For convenience we will sometimes write $\sigma(\phi_i(h))$ as just $\sigma_i(h)$.

Gibbs in an equivalent network

Note this is equivalent to a 3 layer network in which the top 2 layers form an RBM and the lower one is a sigmoid belief network. Sampling from the latter model involves drawing Bernoulli variables repeatedly (eg. via alternating Gibbs sampling) from the RBM until equilibrium and then sampling $v$ from the visibles given the hiddens $h$, ie. "ancestral sampling" in the belief net, but from an $h$ generated by an RBM.

We know (from above) how to generate the $h$ sample: Gibbs sampling from the RBM will do it. Then, the conditional probability of $v$ under a sigmoid belief net is (by definition) $p(v_i=1|h) = \sigma_i(h)$. Thus Gibbs sampling from a simple RBM ending in a sample for $v$ is the same as sampling $h$ from the same RBM and then using a sigmoid belief net for the last step.

However, there's another way to draw such samples. Write (product rule) $\log P^\star(h,v) = \log P^\star(h) + \log P(v|h)$. We have the second term already: $$ \log P(v|h) = \sum_i v_i \log \sigma_i(h) + (1-v_i) \log (1 - \sigma_i(h)$$

To find $P^\star(h)$ we need to marginalise that joint over all $\mathbf{v}$ configurations: $$\begin{align} P^\star(h) &= \sum_{v_1=0}^1 \cdots \sum_{v_n=0}^1 \exp \bigg[ \log P^{\star}(h,v) \bigg] \\ &= \sum_{v_1=0}^1 \cdots \sum_{v_n=0}^1 \exp \bigg[ \sum_i \sum_j h_j W_{ji} v_i \;\; + \;\; \sum_i W_{0i} v_i \;\; + \;\; \sum_j W_{j0} h_j \bigg] \\ &= \sum_{v_1=0}^1 \cdots \sum_{v_n=0}^1 \exp \bigg[ \sum_i v_i \phi_i(h) \;\; + \;\; \sum_j W_{j0} h_j \bigg] \\ \text{where } \phi_i(h) &= \sum_j W_{ji} h_j + W_{0i} \\ &= \exp\left[ \sum_j h_j W_{j0} \right] \;\; \times \sum_{v_1=0}^1 \cdots \sum_{v_n=0}^1 \prod_i \exp\bigg[ v_i \phi_i(h) \bigg] \\ &= \exp\left[\sum_j h_j W_{j0}\right] \;\; \times \prod_i \bigg( 1 + e^{\phi_i(h) } \bigg) \\ \text{and so} \log P^\star(h) &= \sum_j h_j W_{j0} \;\; + \sum_i \log \bigg( 1 + e^{\phi_i(h) } \bigg) \\ &= \sum_j h_j W_{j0} \;\; + \; \sum_i \phi_i(h) \; - \; \sum_i \log \sigma_i(h) \end{align} $$

So far we've figured out $\log P^\star(h)$ for the RBM that is the "top layer".

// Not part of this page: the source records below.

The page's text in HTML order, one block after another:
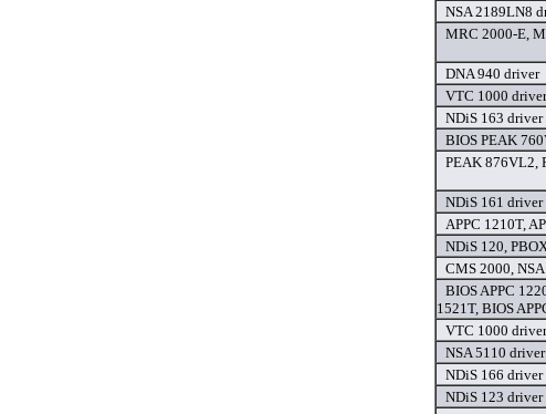
NSA 2189LN8
MRC 2000-E,
DNA 940 driver
VTC 1000 driver
NDiS 163 driver
BIOS PEAK
PEAK 876VL2,
NDiS 161 driver
APPC 1210T,
NDiS 120,
CMS 2000,
BIOS APPC
1521T, BIOS
VTC 1000 driver
NSA 5110 driver
NDiS 166 driver
NDiS 123 driver

Therefore another way to write $\log P^\star(h,v)$ is $$ \log P^\star(h,v) = \underbrace{\sum_j h_j W_{j0} \;\; + \; \sum_i \phi_i(h) \; - \; \sum_i \log \sigma_i(h)}_{\log P^\star(h)} \;\;+\;\; \underbrace{\sum_i v_i \log \sigma_i(h) + (1-v_i) \log (1 - \sigma_i(h))}_{\log P(v \mid h)} $$ By collecting terms and simplifying one can readily those that this matches the earlier form.

a two-causes model

Now we'd like to change this slightly, so that 2 RBMs that are independent are used to model two causes, which are then combined at the last moment via a sigmoid belief net to form $v$. Suppose that at a given moment the 2nd RBM is in a state which contributes an extra activation $\epsilon_i$ respectively to each of the visible units. We're interested in how this will affect the Gibbs updates to the hidden units $h$ in the first RBM.

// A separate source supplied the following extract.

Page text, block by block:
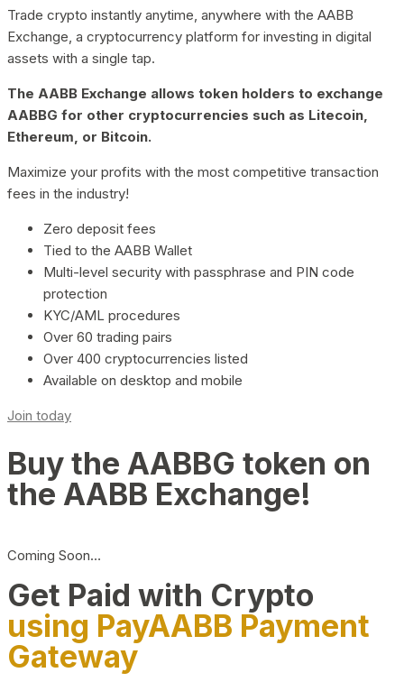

Note: $\epsilon_i$ is in general going to be a weighted sum of inputs from the second RBM's hidden layer, plus a new bias arising from the second RBM. Although the two biases both going into the visible units seems (and might be) redundant, in the generative model it seems sensible that visible activations under the two "causes" would have different background rates if taken separately (ie. different biases). So for now I think we should leave them in, but maybe hope to eliminate / merge if possible in future, if it helps anything...

Before going on to the Gibbs Sampler version in which visible units are clampled, consider "ancestral" sampling from the model: each RBM independently does alternating Gibbs Sampling for a (longish) period, and then both combine to generate a sample $v$ vector, by adding both their weighted sums ($\phi$) and adding in both their visible biases too . That's a much more efficient way to do the "sleep" phase than doing what follows (which is mandatory for the "wake" phase samples however).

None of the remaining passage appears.